Et pourtant, il y a aussi quelque chose de jouissif dans la violence des images créées par Bowie, telles ces « lèvres qui tailladent ton visage d’un sourire » (« Your lips cut a smile on your face »). La noirceur se mêle à la liberté et à la rébellion : s’il y a du massacre dans l’air, c’est parce que souffle la protestation (« Protest on the wind »). Les héros des chansons de Bowie ne cherchent pas à être des modèles, au contraire, et ils font très vite le deuil de leurs bonnes intentions (« I wanted to be good / I wanted no distractions / Like every good boy should / My, my ! »), en dansant de préférence. Parce que « Heroes » est un album positif avant tout. Vous êtes envahis par le doute, l’angoisse vous dévore ? Jetez-vous dans la cage aux lions et dansez avec les fauves.
« Beauty and the Beast » ouvre l’album et donne le ton : difficile de résister à son rythme ultra entraînant qui s’empare directement des corps. Tenter de résister est futile, la chanson le dit elle-même, on ne peut pas dire non à la Belle et à la Bête. On ne peut rien refuser non plus à ce lion de Joe qui nous entraîne dans un bar, ni au Robin des bois de « Blackout » qui menace de se barrer en avion si on ne passe pas la nuit avec lui, sans parler du saxo et de la basse de « V-2 Schneider » et « The Secret Life Of Arabia » (qui nous fait le coup traître des clapping hands, comme si le rythme n’était déjà pas assez entraînant en lui-même). Il y a une poignée de morceaux plus calmes, comme « Moss Garden » ou « Neuköln », qui nous permettent de reprendre un peu notre souffle tout en continuant à voyager musicalement.

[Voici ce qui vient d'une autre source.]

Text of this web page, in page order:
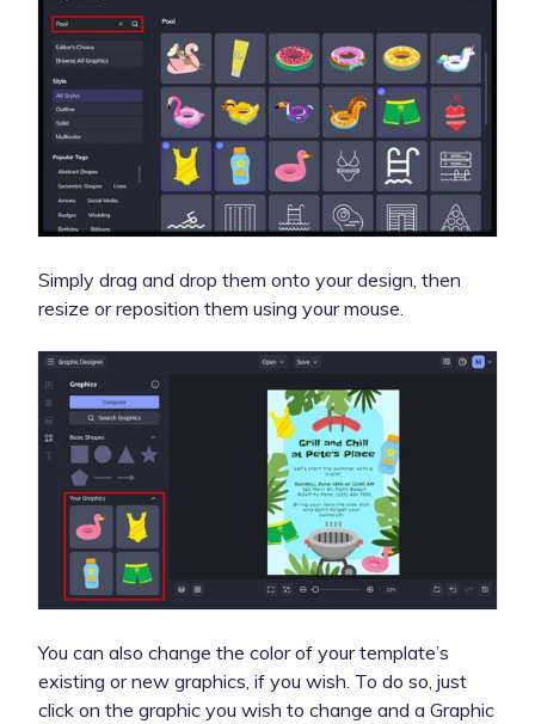
Simply drag and drop them onto your design, then
resize or reposition them using your mouse.
You can also change the color of your template’s
existing or new graphics, if you wish. To do so, just
click on the graphic you wish to change and a Graphic

Une galerie de personnages nous accompagne dans ce voyage ; pour moi, ce sont eux les héros que le titre de l’album évoque. Ce sont eux qui lui offrent une cohérence, une consistance. Certains appartiennent au folklore, d’autres font référence à des artistes que Bowie admire, d’autres encore sont des héros anonymes, sans véritable visage, mais qui possèdent une voix et la font entendre. Parmi le silence des « Sons of the Silent Age » s’élève une voix pleine d’urgence (« Baby, I won’t ever let you go / All I see is all I know / Let’s take another way down ») qui clash avec le comportement fantomatique des autres personnages de la chanson et conclut le morceau sur une action passionnée : « Baby, fire away ! »

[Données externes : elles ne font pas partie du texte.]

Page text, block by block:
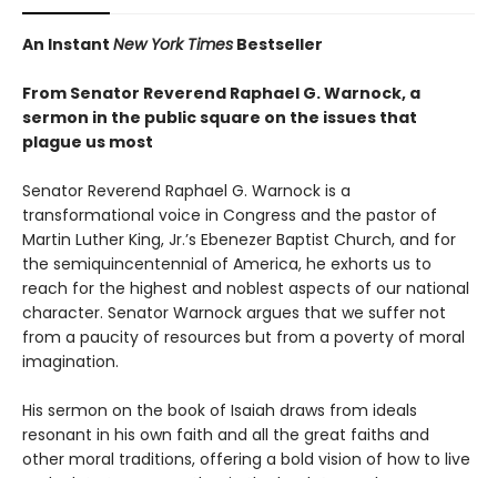
An Instant New York Times Bestseller
From Senator Reverend Raphael G. Warnock, a
sermon in the public square on the issues that
plague us most
Senator Reverend Raphael G. Warnock is a
transformational voice in Congress and the pastor of
Martin Luther King, Jr.’s Ebenezer Baptist Church, and for
the semiquincentennial of America, he exhorts us to
reach for the highest and noblest aspects of our national
character. Senator Warnock argues that we suffer not
from a paucity of resources but from a poverty of moral
imagination.
His sermon on the book of Isaiah draws from ideals
resonant in his own faith and all the great faiths and
other moral traditions, offering a bold vision of how to live
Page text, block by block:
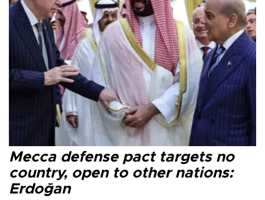
Mecca defense pact targets no
country, open to other nations:
Erdoğan
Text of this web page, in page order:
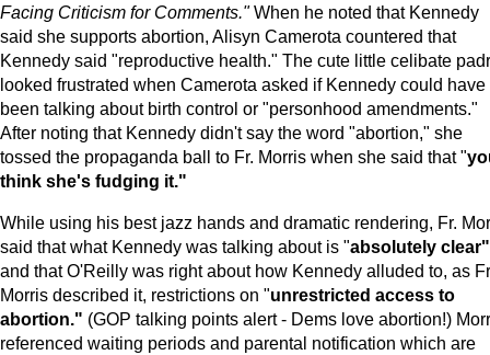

Ces héros anonymes, ordinaires, deviennent rois et reines dans « »Heroes » », un peu par hasard d’ailleurs. Bowie raconte s’être inspiré d’un couple qu’il voyait se retrouver sous les fenêtres du studio d’enregistrement, près du mur de Berlin, et à la façon dont ils se comportaient, on pouvait facilement en déduire que ces amants avaient une aventure. Leur rituel quotidien fait rire Bowie : ils se retrouvent sous l’une des tourelles du mur, bien en vue des gardes, alors que tous deux vivent du côté ouest, et Bowie en déduit que ce rituel est un moyen pour eux d’évacuer leur culpabilité en ayant l’impression de braver les limites. Acte de rébellion futile et illusoire. D’où l’utilisation de guillemets pour ces « héros » qui se croient pleins de bravoure, mais se tournent en fait en ridicule. On retrouve un peu de cette façade arrogante et légèrement agaçante dans le premier couplet, avec cette déclaration assurée, tout aussi assurée que la voix de Bowie : « I, I will be king / And you, you will be queen / Though nothing will drive them away / We can beat them, just for one day / We can be Heroes, just for one day ».

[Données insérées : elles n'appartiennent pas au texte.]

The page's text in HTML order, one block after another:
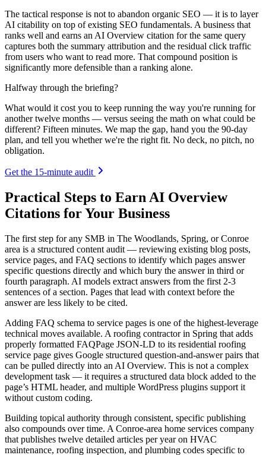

Mais le reste de la chanson montre une autre facette de ces « héros ». Ils ne se font aucune illusion sur eux-mêmes (elle peut être une sale teigne, et lui est un bel alcolo) et, s’ils trouvent leur force dans le sentiment amoureux, ils ne le glorifient pas pour autant (« ’Cause we’re lovers, and that is a fact / Yes we’re lovers, and that is that »). Il y a quelque chose de libérateur dans leur réalisme qui flirte avec le pessimisme : s’ils ne sont rien, ils se retrouvent hors de la société, hors des limites… Libres. Leur combat s’ancre dans le quotidien, il est à échelle humaine, parce que ce sont des héros humains, justement. C’est ce que martèle ce « just for one day » qui parcourt la chanson. Faire entendre sa voix, même le temps d’une seule journée, pour donner voix à la révolte : je me révolte donc nous sommes, comme le dit Camus. Aucune honte dans cette révolte ; elle appartient à l’autre camp, à ceux d’en face, aux oppresseurs. Cette lutte prend forme dans le rapport de force qui s’instaure entre la voix de Bowie et la musique. Plus la chanson avance, plus la mélodie s’intensifie, et plus il est difficile à Bowie de se faire entendre. La voix posée du début finit par crier, elle devient plus intense, rageuse, tendue. Sur le point de se briser, mais refusant de céder. C’est dans cette lutte que « »Heroes » » puise son incroyable force, sa puissance phénoménale qui vous agrippe et ne vous lâche plus. Ses héros sont de vrais héros, sans guillemets, parce qu’ils donnent de la voix pour nous inciter à donner de la nôtre, parce qu’ils refusent de se coucher face à la fatalité : « Though nothing, nothing will keep us together / We can beat them, for ever and ever ».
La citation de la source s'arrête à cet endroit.